■ EXERCISE AIM ■
Write out, word for word and with no pictures, each line below from the one containing "mechanism for cooperation with the" through the one containing "celebrating Chinese sacred music", both included, and no other line.

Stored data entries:
====
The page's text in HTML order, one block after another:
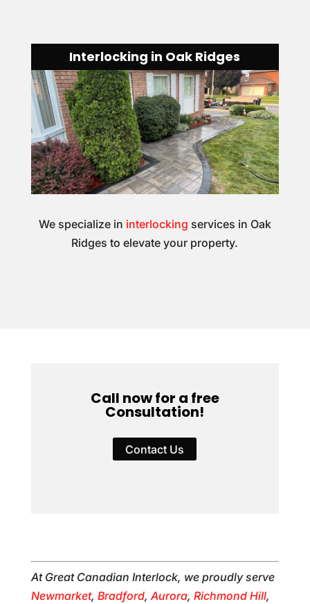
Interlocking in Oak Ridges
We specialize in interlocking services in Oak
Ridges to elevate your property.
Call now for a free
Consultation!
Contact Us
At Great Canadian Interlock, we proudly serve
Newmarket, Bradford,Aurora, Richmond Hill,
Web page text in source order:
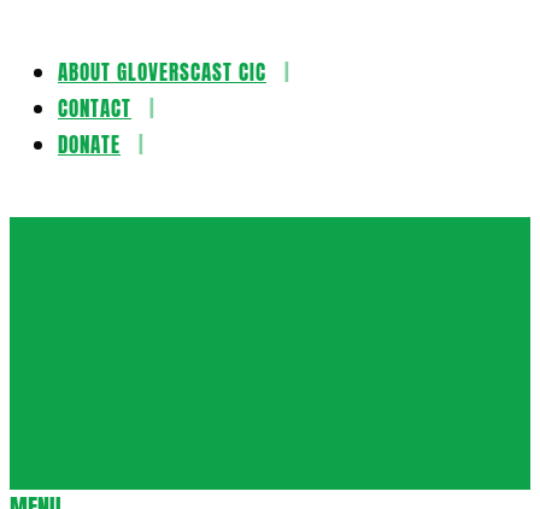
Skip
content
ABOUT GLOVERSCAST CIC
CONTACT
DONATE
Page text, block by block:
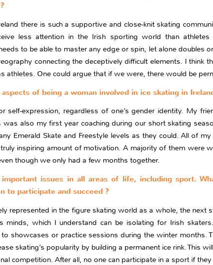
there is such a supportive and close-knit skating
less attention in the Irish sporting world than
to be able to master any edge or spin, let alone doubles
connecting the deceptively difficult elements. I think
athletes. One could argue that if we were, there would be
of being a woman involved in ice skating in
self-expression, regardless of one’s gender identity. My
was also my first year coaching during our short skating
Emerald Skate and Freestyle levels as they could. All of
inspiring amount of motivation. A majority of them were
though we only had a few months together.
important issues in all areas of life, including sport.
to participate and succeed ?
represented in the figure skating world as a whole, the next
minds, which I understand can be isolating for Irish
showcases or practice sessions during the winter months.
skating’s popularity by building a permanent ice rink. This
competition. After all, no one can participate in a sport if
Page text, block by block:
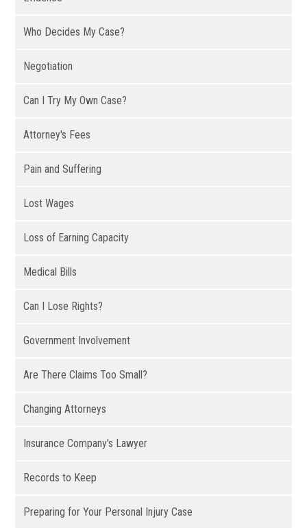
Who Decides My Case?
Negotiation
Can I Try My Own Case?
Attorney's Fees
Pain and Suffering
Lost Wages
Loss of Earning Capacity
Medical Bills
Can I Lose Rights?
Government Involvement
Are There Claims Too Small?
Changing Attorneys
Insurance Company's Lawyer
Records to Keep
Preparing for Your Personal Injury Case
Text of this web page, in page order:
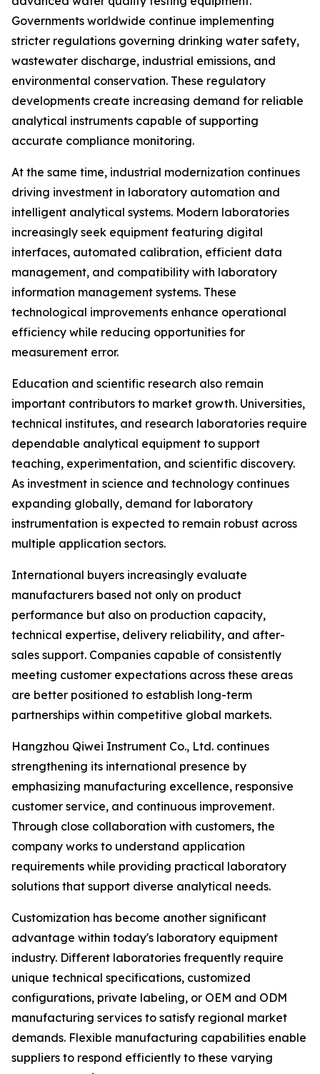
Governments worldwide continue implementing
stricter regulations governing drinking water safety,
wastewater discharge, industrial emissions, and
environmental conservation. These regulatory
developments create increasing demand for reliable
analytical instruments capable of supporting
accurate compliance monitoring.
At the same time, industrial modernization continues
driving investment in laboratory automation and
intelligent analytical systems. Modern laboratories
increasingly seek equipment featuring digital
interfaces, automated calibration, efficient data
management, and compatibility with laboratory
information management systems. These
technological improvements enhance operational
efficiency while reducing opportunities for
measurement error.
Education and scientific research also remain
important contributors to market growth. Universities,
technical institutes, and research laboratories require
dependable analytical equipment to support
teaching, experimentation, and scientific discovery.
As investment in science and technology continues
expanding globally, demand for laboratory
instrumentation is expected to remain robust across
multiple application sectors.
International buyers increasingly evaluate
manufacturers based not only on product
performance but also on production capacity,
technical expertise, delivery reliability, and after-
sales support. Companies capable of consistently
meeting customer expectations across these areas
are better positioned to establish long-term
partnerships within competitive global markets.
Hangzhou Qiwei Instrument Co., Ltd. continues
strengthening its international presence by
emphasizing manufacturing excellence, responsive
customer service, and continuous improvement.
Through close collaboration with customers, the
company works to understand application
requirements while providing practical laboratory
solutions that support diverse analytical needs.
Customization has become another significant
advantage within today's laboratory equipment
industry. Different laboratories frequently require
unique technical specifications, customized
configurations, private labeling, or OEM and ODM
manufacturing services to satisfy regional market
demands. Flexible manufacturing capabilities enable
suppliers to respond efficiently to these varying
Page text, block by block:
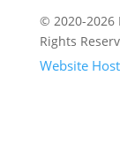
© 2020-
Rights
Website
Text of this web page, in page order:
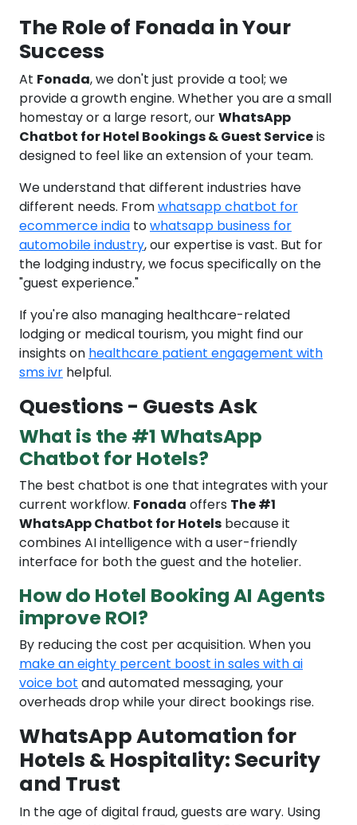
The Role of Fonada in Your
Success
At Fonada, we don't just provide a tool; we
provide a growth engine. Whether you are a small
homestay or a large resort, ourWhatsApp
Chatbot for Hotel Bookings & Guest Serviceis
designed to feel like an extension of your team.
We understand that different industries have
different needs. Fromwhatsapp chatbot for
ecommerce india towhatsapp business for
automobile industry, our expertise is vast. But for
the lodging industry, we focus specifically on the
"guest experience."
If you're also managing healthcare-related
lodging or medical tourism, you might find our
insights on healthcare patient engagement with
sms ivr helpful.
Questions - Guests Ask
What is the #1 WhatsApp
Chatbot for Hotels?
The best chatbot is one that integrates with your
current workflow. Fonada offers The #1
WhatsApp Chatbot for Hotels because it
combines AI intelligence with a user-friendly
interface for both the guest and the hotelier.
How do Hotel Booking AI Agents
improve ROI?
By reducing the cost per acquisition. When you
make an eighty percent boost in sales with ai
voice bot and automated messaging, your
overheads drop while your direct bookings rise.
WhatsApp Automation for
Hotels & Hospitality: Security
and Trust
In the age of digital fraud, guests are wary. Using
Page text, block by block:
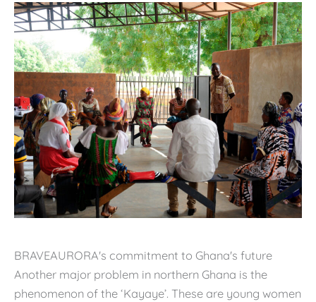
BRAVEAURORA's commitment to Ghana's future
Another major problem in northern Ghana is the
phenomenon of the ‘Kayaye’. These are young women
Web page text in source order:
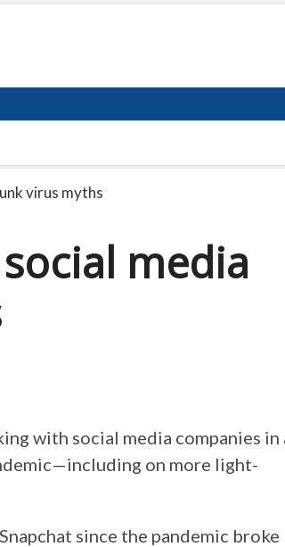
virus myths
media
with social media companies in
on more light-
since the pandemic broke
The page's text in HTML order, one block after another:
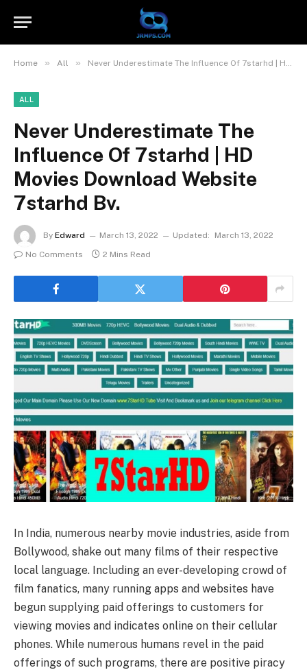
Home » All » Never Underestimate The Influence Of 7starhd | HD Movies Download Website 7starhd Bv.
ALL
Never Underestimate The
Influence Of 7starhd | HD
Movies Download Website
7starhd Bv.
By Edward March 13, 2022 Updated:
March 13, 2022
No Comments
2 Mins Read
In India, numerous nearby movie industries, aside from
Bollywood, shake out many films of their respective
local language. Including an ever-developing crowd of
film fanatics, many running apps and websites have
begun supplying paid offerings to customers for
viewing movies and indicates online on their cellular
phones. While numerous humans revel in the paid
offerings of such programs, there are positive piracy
====
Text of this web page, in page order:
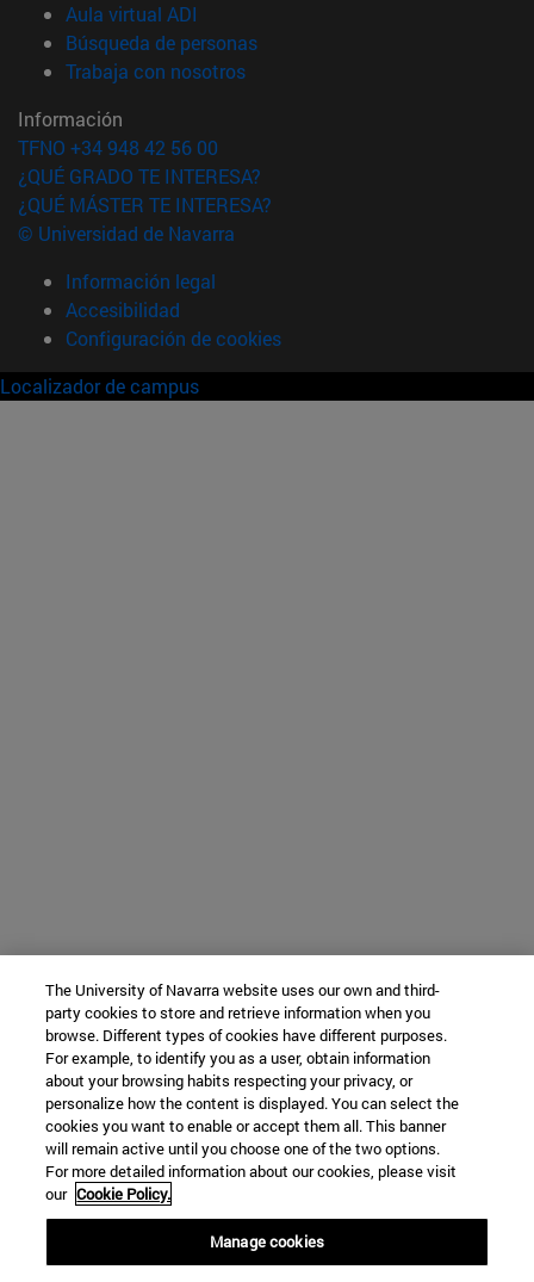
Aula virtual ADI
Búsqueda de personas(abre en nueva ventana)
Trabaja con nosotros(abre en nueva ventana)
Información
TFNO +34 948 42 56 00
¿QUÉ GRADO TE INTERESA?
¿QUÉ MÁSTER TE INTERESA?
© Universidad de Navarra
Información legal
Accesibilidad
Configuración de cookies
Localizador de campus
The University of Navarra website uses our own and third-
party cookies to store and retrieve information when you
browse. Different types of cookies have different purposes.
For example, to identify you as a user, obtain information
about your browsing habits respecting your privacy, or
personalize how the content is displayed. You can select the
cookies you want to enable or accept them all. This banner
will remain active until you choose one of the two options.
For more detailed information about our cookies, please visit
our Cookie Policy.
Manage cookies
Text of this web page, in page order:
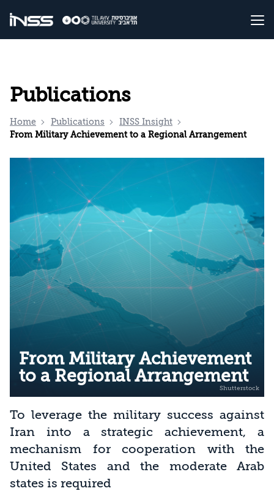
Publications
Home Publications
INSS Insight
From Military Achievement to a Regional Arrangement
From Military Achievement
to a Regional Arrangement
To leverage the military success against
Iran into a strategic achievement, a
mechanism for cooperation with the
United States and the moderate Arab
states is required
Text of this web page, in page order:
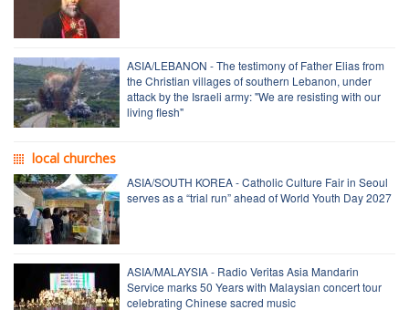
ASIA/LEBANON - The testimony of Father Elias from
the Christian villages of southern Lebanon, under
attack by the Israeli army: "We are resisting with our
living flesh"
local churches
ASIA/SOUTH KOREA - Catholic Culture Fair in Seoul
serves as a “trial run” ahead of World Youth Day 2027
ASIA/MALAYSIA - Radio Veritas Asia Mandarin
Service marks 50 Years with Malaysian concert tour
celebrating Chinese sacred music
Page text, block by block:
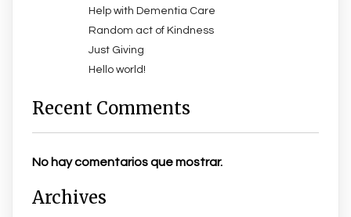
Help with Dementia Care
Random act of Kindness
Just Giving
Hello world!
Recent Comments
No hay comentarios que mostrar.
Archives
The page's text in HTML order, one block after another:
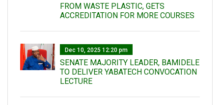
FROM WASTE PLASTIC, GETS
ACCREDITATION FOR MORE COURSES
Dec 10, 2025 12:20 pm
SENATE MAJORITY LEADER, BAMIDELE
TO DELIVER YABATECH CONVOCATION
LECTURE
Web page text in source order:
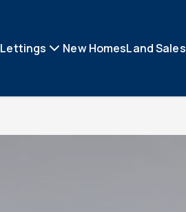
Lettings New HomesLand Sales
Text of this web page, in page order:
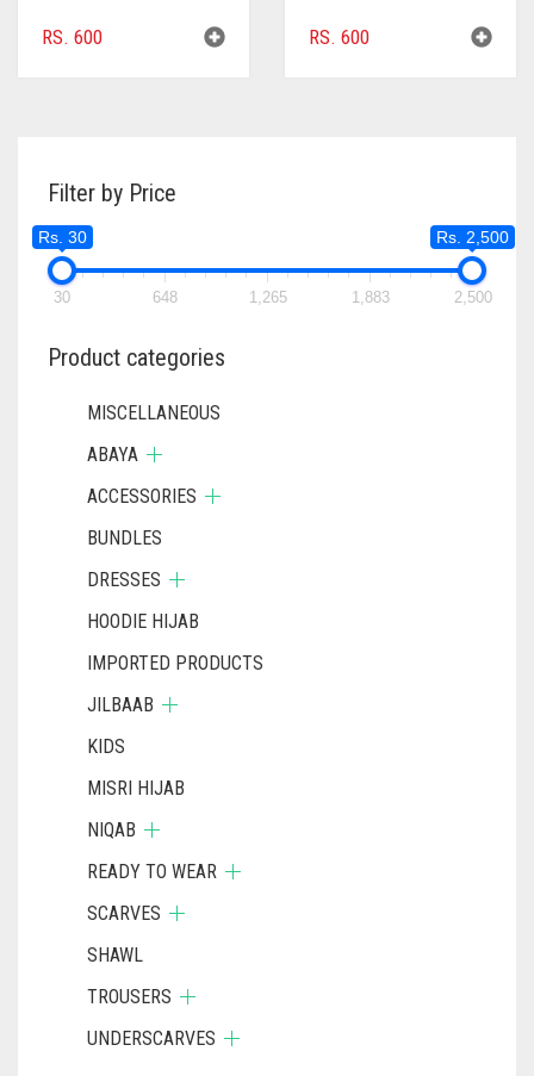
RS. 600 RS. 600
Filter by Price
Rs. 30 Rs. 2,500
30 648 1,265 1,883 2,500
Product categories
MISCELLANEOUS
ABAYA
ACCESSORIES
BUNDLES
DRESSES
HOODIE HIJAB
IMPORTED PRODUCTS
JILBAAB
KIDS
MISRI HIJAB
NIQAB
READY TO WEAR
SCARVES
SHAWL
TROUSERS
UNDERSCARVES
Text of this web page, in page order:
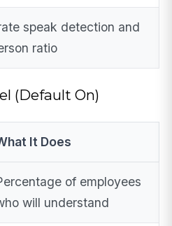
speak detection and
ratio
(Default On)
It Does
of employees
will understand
====
■ RESULT FOR THIS EXERCISE ■
mechanism for cooperation with the
United States and the moderate Arab
states is required
Text of this web page, in page order:
ASIA/LEBANON - The testimony of Father Elias from
the Christian villages of southern Lebanon, under
attack by the Israeli army: "We are resisting with our
living flesh"
local churches
ASIA/SOUTH KOREA - Catholic Culture Fair in Seoul
serves as a “trial run” ahead of World Youth Day 2027
ASIA/MALAYSIA - Radio Veritas Asia Mandarin
Service marks 50 Years with Malaysian concert tour
celebrating Chinese sacred music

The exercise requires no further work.